Make cross validation parallelized

I have a cuda9-docker with tensorflow and pytorch installed, I am doing cross validation on an image dataset. Currently I am using a for loop to do the cross validation. Something like

for data_train, data_test in sklearn.kfold(5, all_data):
  train(data_train)
  test(data_test)

But the for loop takes too long, will the following code work to parallelize the for loop? Maybe there is already a solution. But this is not Data Parallelization.

from multiprocessing import Pool

def f(trainset, testset):
    train_result = train(trainset)
    test_result = test(testset)
    save_train_result()
    save_test_result()

if __name__ == '__main__':
    with Pool(5) as p:
        print(p.map(f, sklearn.cvfold(5, all_data)))

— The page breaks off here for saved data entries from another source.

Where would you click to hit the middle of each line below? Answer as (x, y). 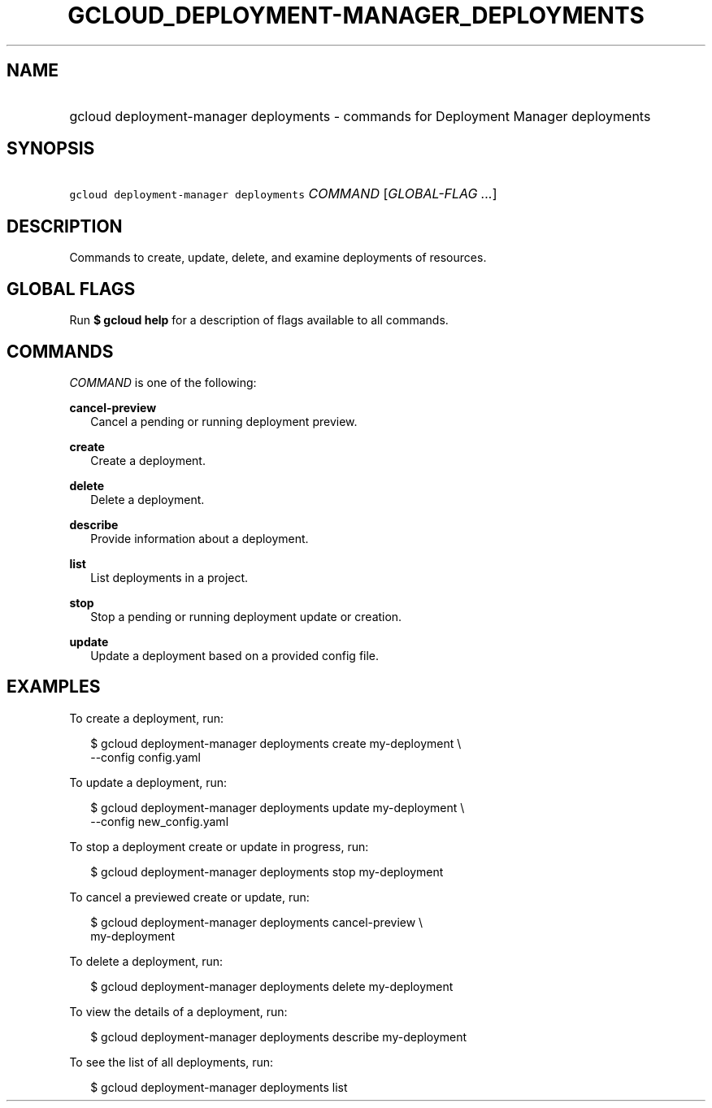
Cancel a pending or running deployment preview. (224, 421)
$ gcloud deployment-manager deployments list (219, 1087)
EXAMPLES (54, 687)
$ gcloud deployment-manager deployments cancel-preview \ (257, 922)
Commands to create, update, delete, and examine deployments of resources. (278, 258)
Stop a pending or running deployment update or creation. (246, 616)
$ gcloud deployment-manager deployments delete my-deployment (272, 986)
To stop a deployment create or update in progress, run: (219, 846)
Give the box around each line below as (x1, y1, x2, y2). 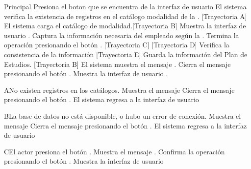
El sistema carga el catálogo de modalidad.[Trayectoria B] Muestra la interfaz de (4, 21, 246, 31)
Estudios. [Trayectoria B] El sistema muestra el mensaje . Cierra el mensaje (4, 59, 231, 69)
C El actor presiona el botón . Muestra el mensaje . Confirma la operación (4, 146, 225, 156)
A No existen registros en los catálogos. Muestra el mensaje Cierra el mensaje (4, 84, 235, 95)
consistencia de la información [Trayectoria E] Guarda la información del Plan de (4, 49, 248, 59)
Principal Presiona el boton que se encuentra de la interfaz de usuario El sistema (4, 1, 247, 11)
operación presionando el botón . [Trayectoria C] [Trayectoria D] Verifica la (4, 40, 229, 50)
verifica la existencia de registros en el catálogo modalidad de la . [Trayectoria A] (4, 11, 247, 21)
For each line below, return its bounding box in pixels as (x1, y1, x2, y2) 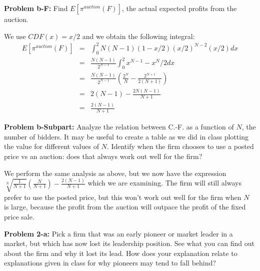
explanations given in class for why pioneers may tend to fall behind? (4, 257, 216, 268)
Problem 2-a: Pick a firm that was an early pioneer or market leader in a (4, 228, 233, 238)
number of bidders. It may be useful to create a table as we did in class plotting (4, 131, 248, 141)
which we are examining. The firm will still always (87, 177, 241, 188)
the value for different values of (4, 141, 99, 151)
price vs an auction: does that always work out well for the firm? (4, 151, 202, 161)
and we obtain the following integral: (82, 30, 195, 41)
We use (4, 30, 26, 41)
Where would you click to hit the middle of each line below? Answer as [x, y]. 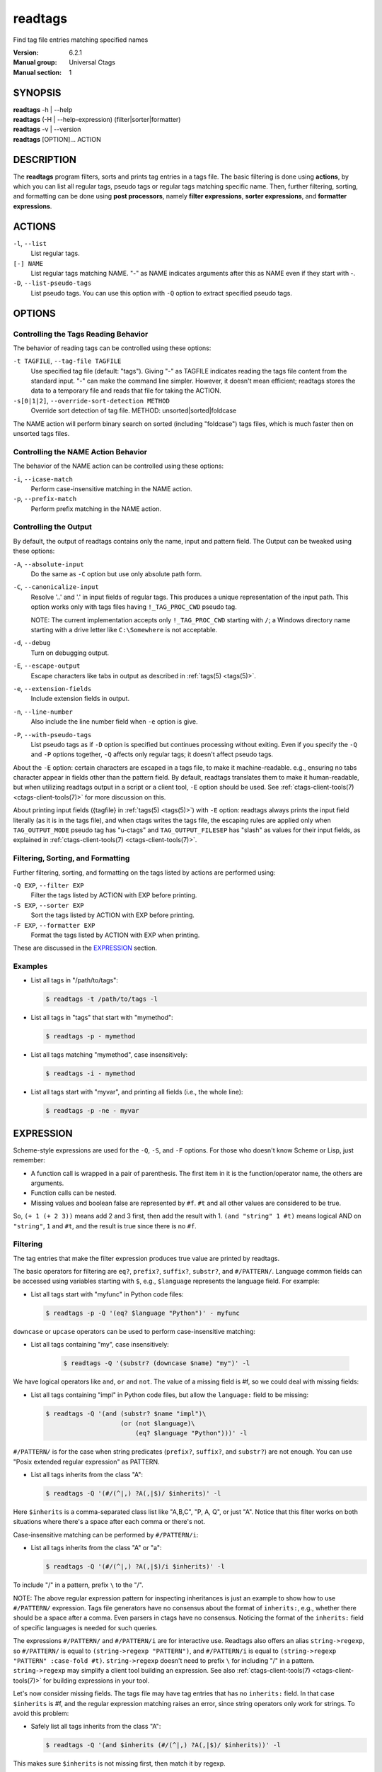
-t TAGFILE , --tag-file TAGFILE [67, 361]
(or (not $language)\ [158, 1423]
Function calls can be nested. [74, 1193]
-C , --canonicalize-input [56, 587]
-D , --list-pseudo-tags [52, 283]
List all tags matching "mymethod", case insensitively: [109, 1055]
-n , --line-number [43, 712]
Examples [30, 966]
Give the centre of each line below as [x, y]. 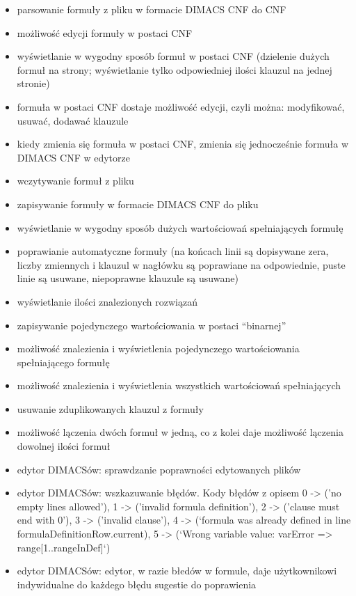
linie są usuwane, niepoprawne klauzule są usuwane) [128, 278]
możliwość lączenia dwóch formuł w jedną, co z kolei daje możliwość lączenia [180, 432]
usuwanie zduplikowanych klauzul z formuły [110, 408]
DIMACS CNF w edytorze [73, 157]
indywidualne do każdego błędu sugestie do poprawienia [137, 584]
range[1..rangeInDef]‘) [64, 547]
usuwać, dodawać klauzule [73, 120]
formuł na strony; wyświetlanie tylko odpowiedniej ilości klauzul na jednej [175, 69]
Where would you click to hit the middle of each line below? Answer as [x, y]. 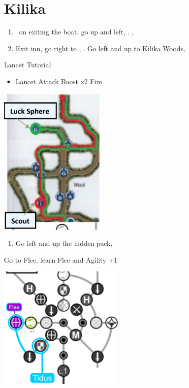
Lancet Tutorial [28, 65]
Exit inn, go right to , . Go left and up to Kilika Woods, [100, 48]
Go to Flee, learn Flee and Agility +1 [61, 259]
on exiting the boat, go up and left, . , [76, 32]
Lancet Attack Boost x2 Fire [59, 81]
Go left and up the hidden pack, [64, 243]
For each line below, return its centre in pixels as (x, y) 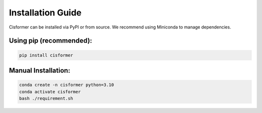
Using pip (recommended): (50, 41)
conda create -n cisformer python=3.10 (66, 85)
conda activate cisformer (50, 92)
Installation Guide (45, 13)
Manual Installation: (40, 70)
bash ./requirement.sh (46, 98)
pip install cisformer (46, 55)

I am not sure if the multiprocessing will only paralize the cpu or both cpu and gpu? This might be easiler than doing parallel in side a model i guess like Parallelize simple for-loop for single GPU
since in my case, there is no need to communicate across each process?

I have the same issue. Anyone has solution?

I currently found this may help, but haven’t check the performance.

I am not sure if the multiprocessing will only paralize the cpu or both cpu and gpu?

According to the official documentation of Process Pools:

processes is the number of worker processes to use. If processes is None then the number returned by os.cpu_count() is used.

Therefore, I believe it should only do the parallelization on CPU.

There is no need to communicate across each process?

I think even if you parallelize the loops here, you will still have to sync gradients/weights across processes, because there is actually an implicit data dependency of the model weights.

If you parallelize the cross validation for loop w/o communication, you will evolve a separate models on each process, and this will slower down the convergence.